◆ **ASSIGNED TASK**: Pull every line that holds the word "отнимем" from the entries.

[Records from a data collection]

*** Block opens ***

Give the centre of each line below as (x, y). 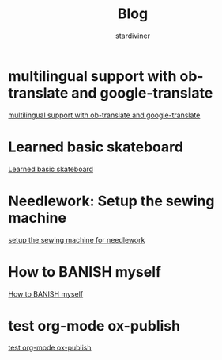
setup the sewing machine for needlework (77, 239)
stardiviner (133, 36)
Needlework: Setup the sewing (111, 201)
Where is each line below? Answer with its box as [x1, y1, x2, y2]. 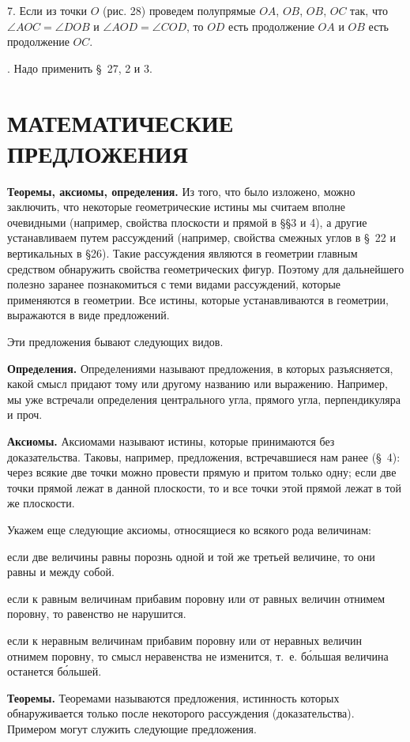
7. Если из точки [7, 2, 88, 18]
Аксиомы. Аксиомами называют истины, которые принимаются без [7, 433, 335, 449]
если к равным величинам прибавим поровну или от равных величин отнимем [7, 589, 386, 606]
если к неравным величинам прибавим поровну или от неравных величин [7, 631, 363, 648]
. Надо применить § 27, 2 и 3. [7, 59, 152, 76]
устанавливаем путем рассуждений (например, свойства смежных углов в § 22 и [7, 229, 396, 246]
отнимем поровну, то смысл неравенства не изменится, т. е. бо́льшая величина [7, 647, 389, 664]
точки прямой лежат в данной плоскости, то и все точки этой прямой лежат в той [7, 479, 401, 495]
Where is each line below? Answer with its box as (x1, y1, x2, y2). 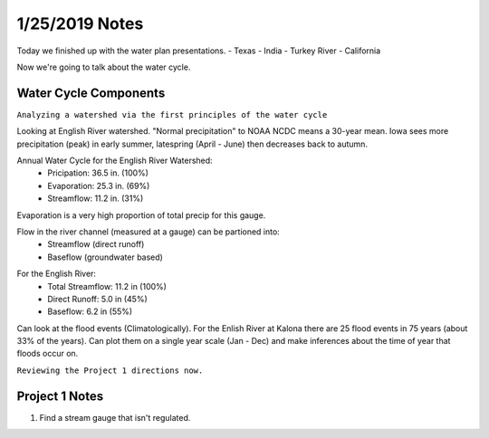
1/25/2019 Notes (16, 14, 144, 33)
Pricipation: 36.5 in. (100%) (47, 167, 149, 178)
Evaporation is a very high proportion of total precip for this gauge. (16, 209, 266, 221)
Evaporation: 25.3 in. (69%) (47, 180, 150, 191)
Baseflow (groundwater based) (47, 252, 163, 262)
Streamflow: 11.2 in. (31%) (47, 193, 144, 204)
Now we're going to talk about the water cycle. (16, 62, 191, 72)
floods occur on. (16, 348, 79, 359)

*** Block closes ***

◆ **ANSWER TO THIS TASK**:
если к равным величинам прибавим поровну или от равных величин отнимем [7, 589, 386, 606]
отнимем поровну, то смысл неравенства не изменится, т. е. бо́льшая величина [7, 647, 389, 664]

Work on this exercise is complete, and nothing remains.